◆ **Task item**
Could you please reproduce the entries exactly, leaving out any pictures?

◆ **Provided data**
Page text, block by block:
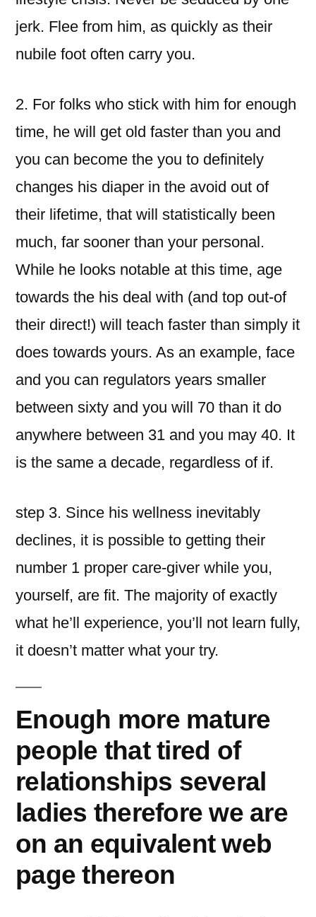
jerk. Flee from him, as quickly as their
nubile foot often carry you.
2. For folks who stick with him for enough
time, he will get old faster than you and
you can become the you to definitely
changes his diaper in the avoid out of
their lifetime, that will statistically been
much, far sooner than your personal.
While he looks notable at this time, age
towards the his deal with (and top out-of
their direct!) will teach faster than simply it
does towards yours. As an example, face
and you can regulators years smaller
between sixty and you will 70 than it do
anywhere between 31 and you may 40. It
is the same a decade, regardless of if.
step 3. Since his wellness inevitably
declines, it is possible to getting their
number 1 proper care-giver while you,
yourself, are fit. The majority of exactly
what he’ll experience, you’ll not learn fully,
it doesn’t matter what your try.
Enough more mature
people that tired of
relationships several
ladies therefore we are
on an equivalent web
page thereon
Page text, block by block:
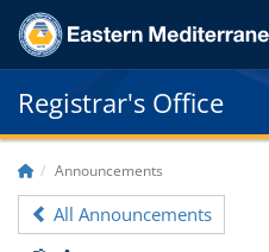
Registrar's Office
Announcements
All Announcements
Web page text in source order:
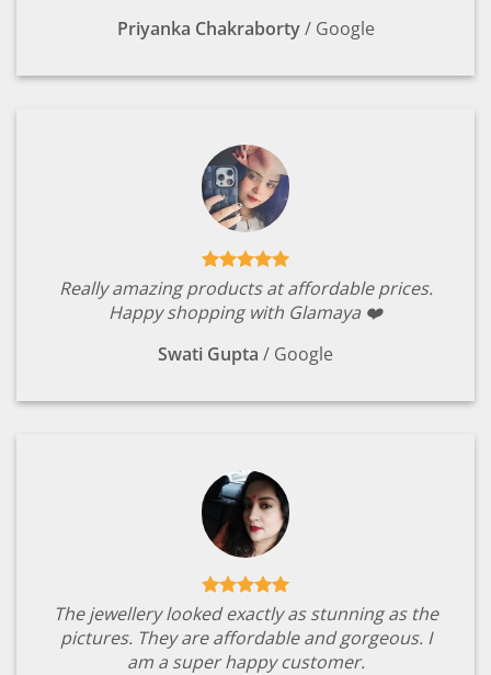
Priyanka Chakraborty / Google
Really amazing products at affordable prices.
Happy shopping with Glamaya ❤️
Swati Gupta / Google
The jewellery looked exactly as stunning as the
pictures. They are affordable and gorgeous. I
am a super happy customer.
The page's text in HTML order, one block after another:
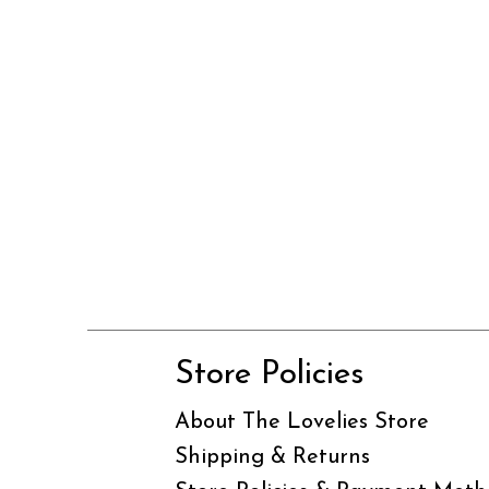
Store Policies
About The Lovelies Store
Shipping & Returns
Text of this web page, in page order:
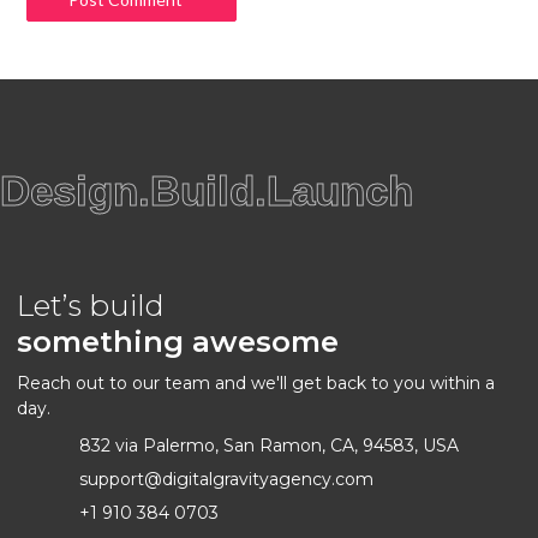
Design.Build.Launch
Let’s build
something awesome
Reach out to our team and we'll get back to you within a
day.
832 via Palermo, San Ramon, CA, 94583, USA
support@digitalgravityagency.com
+1 910 384 0703
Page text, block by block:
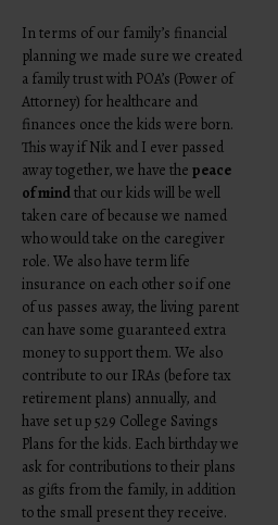
In terms of our family’s financial
planning we made sure we created
a family trust with POA’s (Power of
Attorney) for healthcare and
finances once the kids were born.
This way if Nik and I ever passed
away together, we have thepeace
of mindthat our kids will be well
taken care of because we named
who would take on the caregiver
role. We also have term life
insurance on each other so if one
of us passes away, the living parent
can have some guaranteed extra
money to support them. We also
contribute to our IRAs (before tax
retirement plans) annually, and
have set up 529 College Savings
Plans for the kids. Each birthday we
ask for contributions to their plans
as gifts from the family, in addition
to the small present they receive.
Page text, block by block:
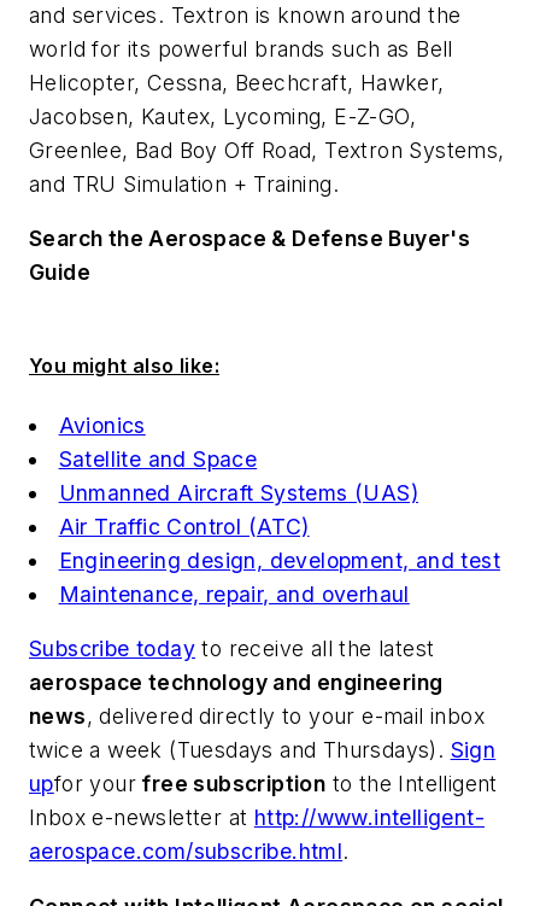
and services. Textron is known around the
world for its powerful brands such as Bell
Helicopter, Cessna, Beechcraft, Hawker,
Jacobsen, Kautex, Lycoming, E-Z-GO,
Greenlee, Bad Boy Off Road, Textron Systems,
and TRU Simulation + Training.
Search the Aerospace & Defense Buyer's
Guide
You might also like:
Avionics
Satellite and Space
Unmanned Aircraft Systems (UAS)
Air Traffic Control (ATC)
Engineering design, development, and test
Maintenance, repair, and overhaul
Subscribe today to receive all the latest
aerospace technology and engineering
news, delivered directly to your e-mail inbox
twice a week (Tuesdays and Thursdays). Sign
upfor your free subscription to the Intelligent
Inbox e-newsletter at http://www.intelligent-
aerospace.com/subscribe.html.
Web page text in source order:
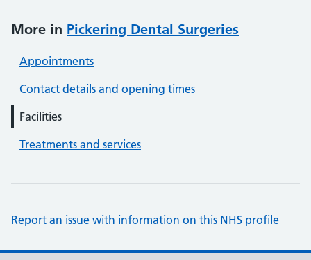
More in Pickering Dental Surgeries
Appointments
Contact details and opening times
Facilities
Treatments and services
Report an issue with information on this NHS profile
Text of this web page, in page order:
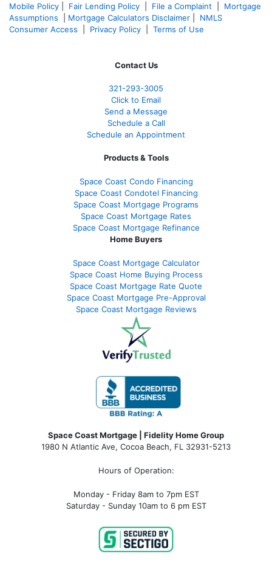
Mobile Policy
Fair Lending Policy File a Complaint
Mortgage
Assumptions
Mortgage Calculators Disclaimer
NMLS
Consumer Access
Privacy Policy Terms of Use
Contact Us
321-293-3005
Click to Email
Send a Message
Schedule a Call
Schedule an Appointment
Products & Tools
Space Coast Condo Financing
Space Coast Condotel Financing
Space Coast Mortgage Programs
Space Coast Mortgage Rates
Space Coast Mortgage Refinance
Home Buyers
Space Coast Mortgage Calculator
Space Coast Home Buying Process
Space Coast Mortgage Rate Quote
Space Coast Mortgage Pre-Approval
Space Coast Mortgage Reviews
Space Coast Mortgage | Fidelity Home Group
1980 N Atlantic Ave, Cocoa Beach, FL 32931-5213
Hours of Operation:
Monday - Friday 8am to 7pm EST
Saturday - Sunday 10am to 6 pm EST
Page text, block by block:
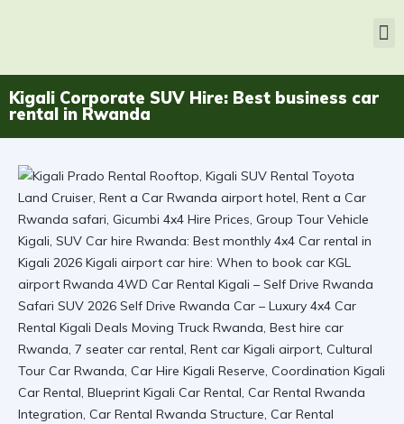
Kigali Corporate SUV Hire: Best business car
rental in Rwanda
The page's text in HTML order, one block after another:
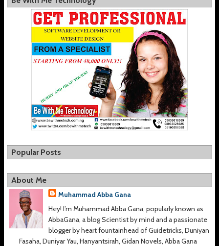
Popular Posts
About Me
Muhammad Abba Gana
Hey! I’m Muhammad Abba Gana, popularly known as
AbbaGana, a blog Scientist by mind and a passionate
blogger by heart fountainhead of Guidetricks, Duniyan
Fasaha, Duniyar Yau, Hanyantsirah, Gidan Novels, Abba Gana
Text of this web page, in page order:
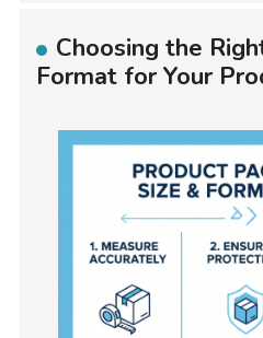
Choosing the
Format for Your
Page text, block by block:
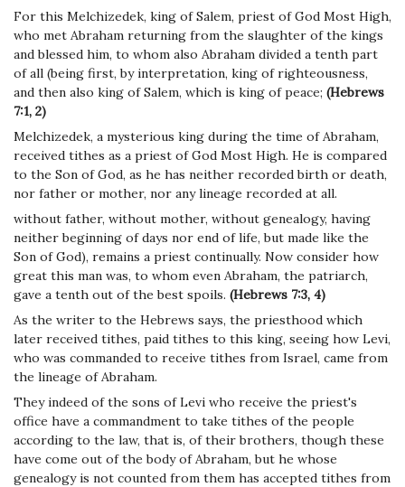
For this Melchizedek, king of Salem, priest of God Most High,
who met Abraham returning from the slaughter of the kings
and blessed him, to whom also Abraham divided a tenth part
of all (being first, by interpretation, king of righteousness,
and then also king of Salem, which is king of peace; (Hebrews
7:1, 2)
Melchizedek, a mysterious king during the time of Abraham,
received tithes as a priest of God Most High. He is compared
to the Son of God, as he has neither recorded birth or death,
nor father or mother, nor any lineage recorded at all.
without father, without mother, without genealogy, having
neither beginning of days nor end of life, but made like the
Son of God), remains a priest continually. Now consider how
great this man was, to whom even Abraham, the patriarch,
gave a tenth out of the best spoils. (Hebrews 7:3, 4)
As the writer to the Hebrews says, the priesthood which
later received tithes, paid tithes to this king, seeing how Levi,
who was commanded to receive tithes from Israel, came from
the lineage of Abraham.
They indeed of the sons of Levi who receive the priest's
office have a commandment to take tithes of the people
according to the law, that is, of their brothers, though these
have come out of the body of Abraham, but he whose
genealogy is not counted from them has accepted tithes from
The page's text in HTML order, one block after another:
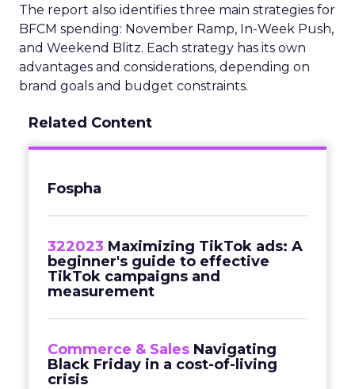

◆ **Task answer**
Page text, block by block:
jerk. Flee from him, as quickly as their
nubile foot often carry you.
2. For folks who stick with him for enough
time, he will get old faster than you and
you can become the you to definitely
changes his diaper in the avoid out of
their lifetime, that will statistically been
much, far sooner than your personal.
While he looks notable at this time, age
towards the his deal with (and top out-of
their direct!) will teach faster than simply it
does towards yours. As an example, face
and you can regulators years smaller
between sixty and you will 70 than it do
anywhere between 31 and you may 40. It
is the same a decade, regardless of if.
step 3. Since his wellness inevitably
declines, it is possible to getting their
number 1 proper care-giver while you,
yourself, are fit. The majority of exactly
what he’ll experience, you’ll not learn fully,
it doesn’t matter what your try.
Enough more mature
people that tired of
relationships several
ladies therefore we are
on an equivalent web
page thereon
Page text, block by block:
Registrar's Office
Announcements
All Announcements
Web page text in source order:
Priyanka Chakraborty / Google
Really amazing products at affordable prices.
Happy shopping with Glamaya ❤️
Swati Gupta / Google
The jewellery looked exactly as stunning as the
pictures. They are affordable and gorgeous. I
am a super happy customer.
The page's text in HTML order, one block after another:
Store Policies
About The Lovelies Store
Shipping & Returns
Text of this web page, in page order:
Design.Build.Launch
Let’s build
something awesome
Reach out to our team and we'll get back to you within a
day.
832 via Palermo, San Ramon, CA, 94583, USA
support@digitalgravityagency.com
+1 910 384 0703
Page text, block by block:
In terms of our family’s financial
planning we made sure we created
a family trust with POA’s (Power of
Attorney) for healthcare and
finances once the kids were born.
This way if Nik and I ever passed
away together, we have thepeace
of mindthat our kids will be well
taken care of because we named
who would take on the caregiver
role. We also have term life
insurance on each other so if one
of us passes away, the living parent
can have some guaranteed extra
money to support them. We also
contribute to our IRAs (before tax
retirement plans) annually, and
have set up 529 College Savings
Plans for the kids. Each birthday we
ask for contributions to their plans
as gifts from the family, in addition
to the small present they receive.
Page text, block by block:
and services. Textron is known around the
world for its powerful brands such as Bell
Helicopter, Cessna, Beechcraft, Hawker,
Jacobsen, Kautex, Lycoming, E-Z-GO,
Greenlee, Bad Boy Off Road, Textron Systems,
and TRU Simulation + Training.
Search the Aerospace & Defense Buyer's
Guide
You might also like:
Avionics
Satellite and Space
Unmanned Aircraft Systems (UAS)
Air Traffic Control (ATC)
Engineering design, development, and test
Maintenance, repair, and overhaul
Subscribe today to receive all the latest
aerospace technology and engineering
news, delivered directly to your e-mail inbox
twice a week (Tuesdays and Thursdays). Sign
upfor your free subscription to the Intelligent
Inbox e-newsletter at http://www.intelligent-
aerospace.com/subscribe.html.
Web page text in source order:
More in Pickering Dental Surgeries
Appointments
Contact details and opening times
Facilities
Treatments and services
Report an issue with information on this NHS profile
Text of this web page, in page order:
Mobile Policy
Fair Lending Policy File a Complaint
Mortgage
Assumptions
Mortgage Calculators Disclaimer
NMLS
Consumer Access
Privacy Policy Terms of Use
Contact Us
321-293-3005
Click to Email
Send a Message
Schedule a Call
Schedule an Appointment
Products & Tools
Space Coast Condo Financing
Space Coast Condotel Financing
Space Coast Mortgage Programs
Space Coast Mortgage Rates
Space Coast Mortgage Refinance
Home Buyers
Space Coast Mortgage Calculator
Space Coast Home Buying Process
Space Coast Mortgage Rate Quote
Space Coast Mortgage Pre-Approval
Space Coast Mortgage Reviews
Space Coast Mortgage | Fidelity Home Group
1980 N Atlantic Ave, Cocoa Beach, FL 32931-5213
Hours of Operation:
Monday - Friday 8am to 7pm EST
Saturday - Sunday 10am to 6 pm EST
Page text, block by block:
Kigali Corporate SUV Hire: Best business car
rental in Rwanda
The page's text in HTML order, one block after another:
Popular Posts
About Me
Muhammad Abba Gana
Hey! I’m Muhammad Abba Gana, popularly known as
AbbaGana, a blog Scientist by mind and a passionate
blogger by heart fountainhead of Guidetricks, Duniyan
Fasaha, Duniyar Yau, Hanyantsirah, Gidan Novels, Abba Gana
Text of this web page, in page order:
Choosing the
Format for Your
Page text, block by block:
For this Melchizedek, king of Salem, priest of God Most High,
who met Abraham returning from the slaughter of the kings
and blessed him, to whom also Abraham divided a tenth part
of all (being first, by interpretation, king of righteousness,
and then also king of Salem, which is king of peace; (Hebrews
7:1, 2)
Melchizedek, a mysterious king during the time of Abraham,
received tithes as a priest of God Most High. He is compared
to the Son of God, as he has neither recorded birth or death,
nor father or mother, nor any lineage recorded at all.
without father, without mother, without genealogy, having
neither beginning of days nor end of life, but made like the
Son of God), remains a priest continually. Now consider how
great this man was, to whom even Abraham, the patriarch,
gave a tenth out of the best spoils. (Hebrews 7:3, 4)
As the writer to the Hebrews says, the priesthood which
later received tithes, paid tithes to this king, seeing how Levi,
who was commanded to receive tithes from Israel, came from
the lineage of Abraham.
They indeed of the sons of Levi who receive the priest's
office have a commandment to take tithes of the people
according to the law, that is, of their brothers, though these
have come out of the body of Abraham, but he whose
genealogy is not counted from them has accepted tithes from
The page's text in HTML order, one block after another:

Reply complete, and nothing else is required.